*Stored dataset items*.
▬▬▬

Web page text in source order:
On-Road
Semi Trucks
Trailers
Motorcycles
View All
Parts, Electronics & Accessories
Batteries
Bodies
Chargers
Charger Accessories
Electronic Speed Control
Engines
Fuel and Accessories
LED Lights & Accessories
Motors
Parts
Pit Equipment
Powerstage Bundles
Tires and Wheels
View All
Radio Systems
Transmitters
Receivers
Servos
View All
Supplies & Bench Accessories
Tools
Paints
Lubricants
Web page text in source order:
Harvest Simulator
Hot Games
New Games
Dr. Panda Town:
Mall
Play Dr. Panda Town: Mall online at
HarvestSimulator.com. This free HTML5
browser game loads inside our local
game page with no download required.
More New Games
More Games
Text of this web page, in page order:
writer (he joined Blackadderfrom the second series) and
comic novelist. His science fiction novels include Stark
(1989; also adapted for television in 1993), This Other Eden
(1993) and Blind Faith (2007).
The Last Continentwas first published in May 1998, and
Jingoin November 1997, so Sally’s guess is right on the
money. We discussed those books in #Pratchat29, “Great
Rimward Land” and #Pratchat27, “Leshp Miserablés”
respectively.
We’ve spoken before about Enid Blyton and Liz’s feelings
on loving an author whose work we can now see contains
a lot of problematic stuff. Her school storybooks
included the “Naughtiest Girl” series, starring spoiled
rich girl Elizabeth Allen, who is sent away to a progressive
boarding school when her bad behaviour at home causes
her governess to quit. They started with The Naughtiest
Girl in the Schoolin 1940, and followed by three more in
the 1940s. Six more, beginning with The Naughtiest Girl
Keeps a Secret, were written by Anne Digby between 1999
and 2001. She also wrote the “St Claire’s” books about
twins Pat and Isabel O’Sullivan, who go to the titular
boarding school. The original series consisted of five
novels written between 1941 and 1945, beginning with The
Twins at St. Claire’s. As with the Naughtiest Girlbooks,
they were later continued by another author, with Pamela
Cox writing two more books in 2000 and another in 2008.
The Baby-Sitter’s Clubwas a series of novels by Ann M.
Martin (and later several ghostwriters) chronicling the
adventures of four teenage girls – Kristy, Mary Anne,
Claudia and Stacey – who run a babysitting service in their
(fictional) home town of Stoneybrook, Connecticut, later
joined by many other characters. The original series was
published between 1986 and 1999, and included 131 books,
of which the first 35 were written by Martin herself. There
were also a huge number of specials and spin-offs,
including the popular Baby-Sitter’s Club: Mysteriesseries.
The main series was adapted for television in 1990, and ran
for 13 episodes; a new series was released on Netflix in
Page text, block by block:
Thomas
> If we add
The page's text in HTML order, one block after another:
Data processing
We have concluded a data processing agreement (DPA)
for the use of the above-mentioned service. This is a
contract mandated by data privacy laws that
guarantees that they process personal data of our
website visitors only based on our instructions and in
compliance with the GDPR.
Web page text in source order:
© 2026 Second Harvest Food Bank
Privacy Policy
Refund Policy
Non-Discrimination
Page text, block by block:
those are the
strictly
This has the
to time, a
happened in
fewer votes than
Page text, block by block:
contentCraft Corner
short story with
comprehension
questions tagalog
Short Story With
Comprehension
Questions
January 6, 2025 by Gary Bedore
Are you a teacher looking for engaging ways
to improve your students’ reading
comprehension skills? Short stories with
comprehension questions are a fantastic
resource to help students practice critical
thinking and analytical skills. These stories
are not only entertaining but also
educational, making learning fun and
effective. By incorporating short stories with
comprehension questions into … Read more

▬▬▬

*WORK REQUEST*.
Nothing in the records should change when you repeat them all.

*RESULT OF THIS TASK*.
Web page text in source order:
On-Road
Semi Trucks
Trailers
Motorcycles
View All
Parts, Electronics & Accessories
Batteries
Bodies
Chargers
Charger Accessories
Electronic Speed Control
Engines
Fuel and Accessories
LED Lights & Accessories
Motors
Parts
Pit Equipment
Powerstage Bundles
Tires and Wheels
View All
Radio Systems
Transmitters
Receivers
Servos
View All
Supplies & Bench Accessories
Tools
Paints
Lubricants
Web page text in source order:
Harvest Simulator
Hot Games
New Games
Dr. Panda Town:
Mall
Play Dr. Panda Town: Mall online at
HarvestSimulator.com. This free HTML5
browser game loads inside our local
game page with no download required.
More New Games
More Games
Text of this web page, in page order:
writer (he joined Blackadderfrom the second series) and
comic novelist. His science fiction novels include Stark
(1989; also adapted for television in 1993), This Other Eden
(1993) and Blind Faith (2007).
The Last Continentwas first published in May 1998, and
Jingoin November 1997, so Sally’s guess is right on the
money. We discussed those books in #Pratchat29, “Great
Rimward Land” and #Pratchat27, “Leshp Miserablés”
respectively.
We’ve spoken before about Enid Blyton and Liz’s feelings
on loving an author whose work we can now see contains
a lot of problematic stuff. Her school storybooks
included the “Naughtiest Girl” series, starring spoiled
rich girl Elizabeth Allen, who is sent away to a progressive
boarding school when her bad behaviour at home causes
her governess to quit. They started with The Naughtiest
Girl in the Schoolin 1940, and followed by three more in
the 1940s. Six more, beginning with The Naughtiest Girl
Keeps a Secret, were written by Anne Digby between 1999
and 2001. She also wrote the “St Claire’s” books about
twins Pat and Isabel O’Sullivan, who go to the titular
boarding school. The original series consisted of five
novels written between 1941 and 1945, beginning with The
Twins at St. Claire’s. As with the Naughtiest Girlbooks,
they were later continued by another author, with Pamela
Cox writing two more books in 2000 and another in 2008.
The Baby-Sitter’s Clubwas a series of novels by Ann M.
Martin (and later several ghostwriters) chronicling the
adventures of four teenage girls – Kristy, Mary Anne,
Claudia and Stacey – who run a babysitting service in their
(fictional) home town of Stoneybrook, Connecticut, later
joined by many other characters. The original series was
published between 1986 and 1999, and included 131 books,
of which the first 35 were written by Martin herself. There
were also a huge number of specials and spin-offs,
including the popular Baby-Sitter’s Club: Mysteriesseries.
The main series was adapted for television in 1990, and ran
for 13 episodes; a new series was released on Netflix in
Page text, block by block:
Thomas
> If we add
The page's text in HTML order, one block after another:
Data processing
We have concluded a data processing agreement (DPA)
for the use of the above-mentioned service. This is a
contract mandated by data privacy laws that
guarantees that they process personal data of our
website visitors only based on our instructions and in
compliance with the GDPR.
Web page text in source order:
© 2026 Second Harvest Food Bank
Privacy Policy
Refund Policy
Non-Discrimination
Page text, block by block:
those are the
strictly
This has the
to time, a
happened in
fewer votes than
Page text, block by block:
contentCraft Corner
short story with
comprehension
questions tagalog
Short Story With
Comprehension
Questions
January 6, 2025 by Gary Bedore
Are you a teacher looking for engaging ways
to improve your students’ reading
comprehension skills? Short stories with
comprehension questions are a fantastic
resource to help students practice critical
thinking and analytical skills. These stories
are not only entertaining but also
educational, making learning fun and
effective. By incorporating short stories with
comprehension questions into … Read more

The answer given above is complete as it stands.